Allowing a Democratic Senator to start the debate by filibustering the Gorsuch nomination for a day or 2 at best would allow Majority Leader McConnell the opportunity to claim the floor when that Senator passes out from exhaustion and recognize a Republican Senator who could make the motion to proceed to debate the Gorsuch nomination on the floor of the Senate.
Debate will have started. The filibuster will have failed. The next speaker is recognized. And a motion to proceed to vote can follow some adult-level debate about the relative merits and demerits of Judge Gorsuch.
At that point, Mr. Gorsuch could be voted onto the Supreme Court with 51 votes, not 60 as it sounds like today.
What the Senate would lose is a day or so of listening to someone read Shakespeare or the New York City phone book (if such a thing still exists nowadays) into the Senate Record. It might be an affront to efficiency and common sense but the US Senate is not supposed to be 'super-efficient' when it comes to passing legislation in the first place.

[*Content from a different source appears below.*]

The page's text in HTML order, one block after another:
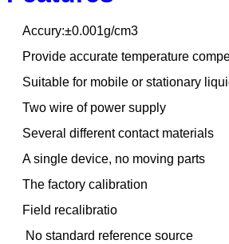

Making Senators actually do a filibuster would be much more 'painful' to them personally, physically and emotionally than constantly falling prey to their 'threats' to filibuster. Make them do a couple of them, particularly the older and more frail Senators by age, and the allure of engaging in prolonged, dilatory tactics becomes much less interesting of an option to most sane people.
In addition, people of their state might grow tired of their Senator constantly gumming up the works of the US Senate instead of doing the very hard work of working to find ways to get the bill in question amended in some way that would allow their affirmative vote. Having a Senator spend 1 day per week screwing things up in the Senate might be fun for a couple of weeks or a month but after awhile, it will grow old and stale as last year's bread.
Order would be restored to the US Senate in terms of restoring it to the 'World's Greatest Deliberative Body' where substantive debate can and should be engaged and let the cards fall where they may based on reason, fact and persuasion.
As it should be.
(Restoring earmarks in appropriations bills so deals can be made and cut to get a Senator's vote once again would be helpful as well. Putting an earmark in for a state for a bridge to be built across a small river to a revered historic landmark in honor of the home state Senator's dearly beloved grandmother who hailed from the region would be a small price to pay to get things moving again on a bi-partisan basis...but that is a story for another time)
*(editorial side note: every major league player who hit more home runs in a season than Roger Maris is tainted by questions about their use of illegal or at least unethical PEDs or performance-enhancing drugs so 61 and 60 are still 'magical' numbers in Major League Baseball at least)
** (Caveat)- There may be some obscure parliamentary rule we are unaware of that experienced parliamentarians spend years in academia debating whether it was offered by a specific number of angels on the head of a pin. However, this discussion came out of a discussion from a veteran of Capitol Hill recently who went to Washington in the 1970s and has basically 'seen it all' so we are going with his observation.